* **Task description**:
Only the lines from the one with "5 Далек я от" to the end of the records are wanted, each repeated exactly, both ends included.

* **Material to process**:
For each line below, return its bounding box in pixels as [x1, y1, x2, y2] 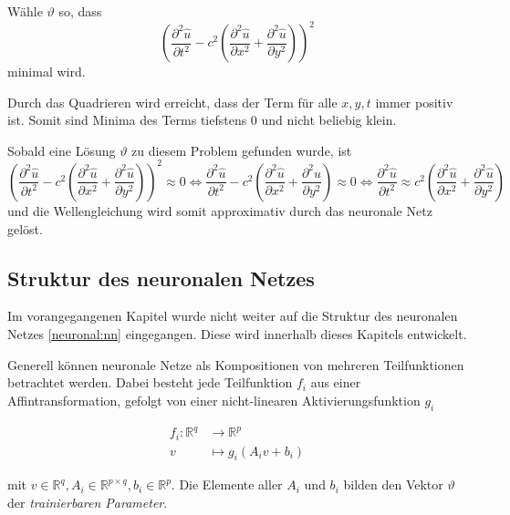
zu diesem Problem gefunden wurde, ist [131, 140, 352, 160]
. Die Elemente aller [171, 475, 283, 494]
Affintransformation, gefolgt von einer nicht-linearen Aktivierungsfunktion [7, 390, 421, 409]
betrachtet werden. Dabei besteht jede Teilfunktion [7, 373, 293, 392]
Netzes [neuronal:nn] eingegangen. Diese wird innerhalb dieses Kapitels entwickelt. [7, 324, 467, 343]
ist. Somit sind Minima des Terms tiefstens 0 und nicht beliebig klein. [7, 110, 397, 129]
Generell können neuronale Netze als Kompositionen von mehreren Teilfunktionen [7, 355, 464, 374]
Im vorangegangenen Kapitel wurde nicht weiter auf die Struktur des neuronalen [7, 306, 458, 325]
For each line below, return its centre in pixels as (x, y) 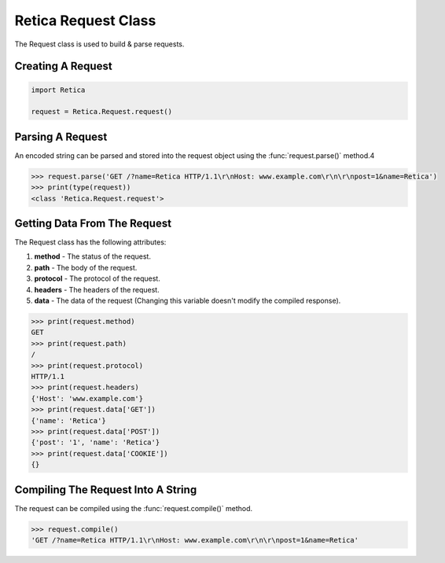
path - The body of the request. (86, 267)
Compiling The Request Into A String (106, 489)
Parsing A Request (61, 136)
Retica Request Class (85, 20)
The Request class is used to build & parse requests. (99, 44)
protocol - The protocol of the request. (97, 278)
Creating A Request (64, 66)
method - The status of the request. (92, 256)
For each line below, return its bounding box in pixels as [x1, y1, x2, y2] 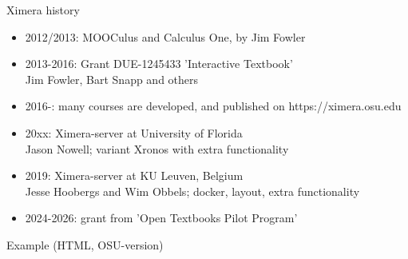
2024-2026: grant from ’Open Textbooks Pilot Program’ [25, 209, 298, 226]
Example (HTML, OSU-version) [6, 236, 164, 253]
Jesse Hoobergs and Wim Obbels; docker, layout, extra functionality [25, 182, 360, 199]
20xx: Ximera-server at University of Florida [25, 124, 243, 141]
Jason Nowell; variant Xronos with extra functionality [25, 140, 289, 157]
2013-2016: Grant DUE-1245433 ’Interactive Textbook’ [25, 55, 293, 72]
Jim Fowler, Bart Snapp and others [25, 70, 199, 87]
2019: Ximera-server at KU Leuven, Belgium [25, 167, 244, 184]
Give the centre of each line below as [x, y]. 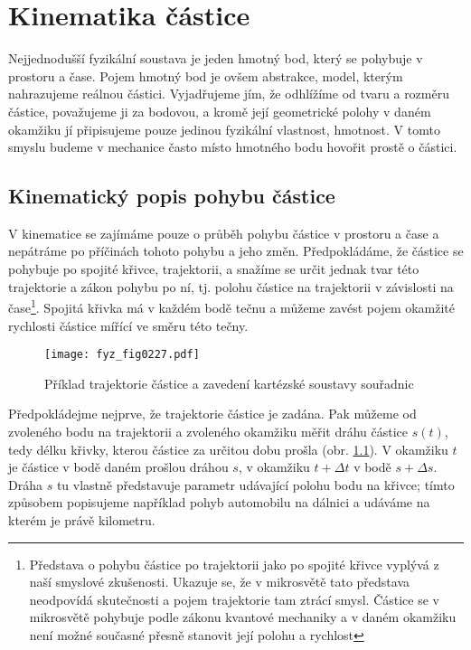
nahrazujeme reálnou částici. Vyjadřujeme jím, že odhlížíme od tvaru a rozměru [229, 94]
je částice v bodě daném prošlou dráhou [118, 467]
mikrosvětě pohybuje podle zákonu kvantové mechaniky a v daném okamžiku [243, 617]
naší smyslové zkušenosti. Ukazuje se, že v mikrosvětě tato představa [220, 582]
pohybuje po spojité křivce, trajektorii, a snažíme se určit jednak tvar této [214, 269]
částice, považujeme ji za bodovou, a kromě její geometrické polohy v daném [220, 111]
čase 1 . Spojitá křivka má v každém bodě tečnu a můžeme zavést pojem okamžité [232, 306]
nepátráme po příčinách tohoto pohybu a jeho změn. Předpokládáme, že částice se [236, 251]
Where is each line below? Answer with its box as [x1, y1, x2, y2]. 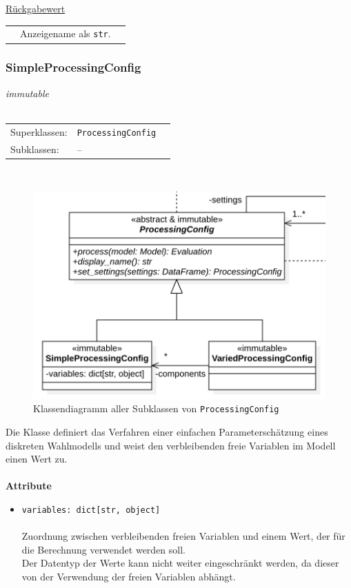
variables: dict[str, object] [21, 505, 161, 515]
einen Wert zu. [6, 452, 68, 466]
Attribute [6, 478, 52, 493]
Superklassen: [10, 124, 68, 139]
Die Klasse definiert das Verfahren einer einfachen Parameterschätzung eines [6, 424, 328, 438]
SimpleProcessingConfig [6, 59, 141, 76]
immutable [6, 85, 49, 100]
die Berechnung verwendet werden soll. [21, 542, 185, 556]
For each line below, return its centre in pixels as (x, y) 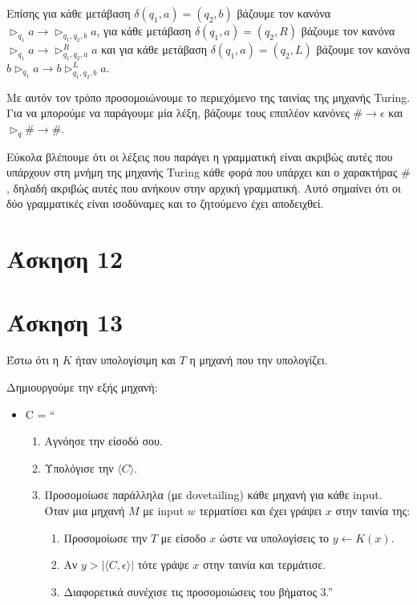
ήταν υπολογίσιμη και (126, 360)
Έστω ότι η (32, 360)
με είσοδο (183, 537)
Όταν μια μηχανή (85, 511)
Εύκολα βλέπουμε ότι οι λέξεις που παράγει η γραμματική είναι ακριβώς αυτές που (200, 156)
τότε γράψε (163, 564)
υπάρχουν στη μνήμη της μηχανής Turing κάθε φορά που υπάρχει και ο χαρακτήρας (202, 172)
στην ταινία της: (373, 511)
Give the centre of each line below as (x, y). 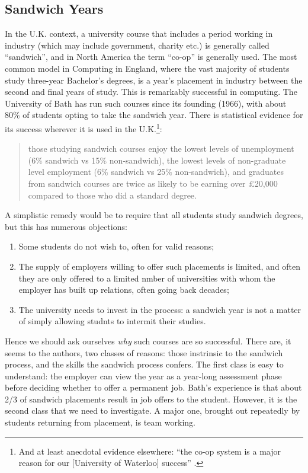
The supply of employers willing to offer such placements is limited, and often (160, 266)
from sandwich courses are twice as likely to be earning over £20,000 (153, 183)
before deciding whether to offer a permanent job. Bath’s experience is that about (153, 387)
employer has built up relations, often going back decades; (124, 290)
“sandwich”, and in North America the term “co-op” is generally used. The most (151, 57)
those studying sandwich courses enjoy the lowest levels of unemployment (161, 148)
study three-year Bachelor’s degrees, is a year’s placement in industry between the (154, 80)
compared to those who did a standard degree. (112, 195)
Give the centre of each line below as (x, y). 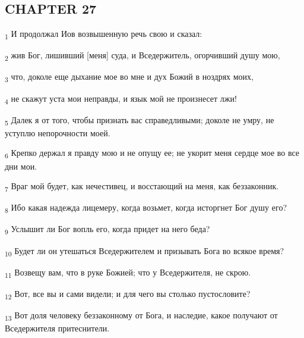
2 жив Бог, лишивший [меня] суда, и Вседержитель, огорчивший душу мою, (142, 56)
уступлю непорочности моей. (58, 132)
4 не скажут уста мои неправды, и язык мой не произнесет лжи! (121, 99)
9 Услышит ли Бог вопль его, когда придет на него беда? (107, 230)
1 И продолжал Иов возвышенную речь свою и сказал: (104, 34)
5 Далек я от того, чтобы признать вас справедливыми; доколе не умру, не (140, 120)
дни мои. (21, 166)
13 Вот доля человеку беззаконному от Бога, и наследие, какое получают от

* **Answer section**:
5 Далек я от того, чтобы признать вас справедливыми; доколе не умру, не (140, 120)
дни мои. (21, 166)
13 Вот доля человеку беззаконному от Бога, и наследие, какое получают от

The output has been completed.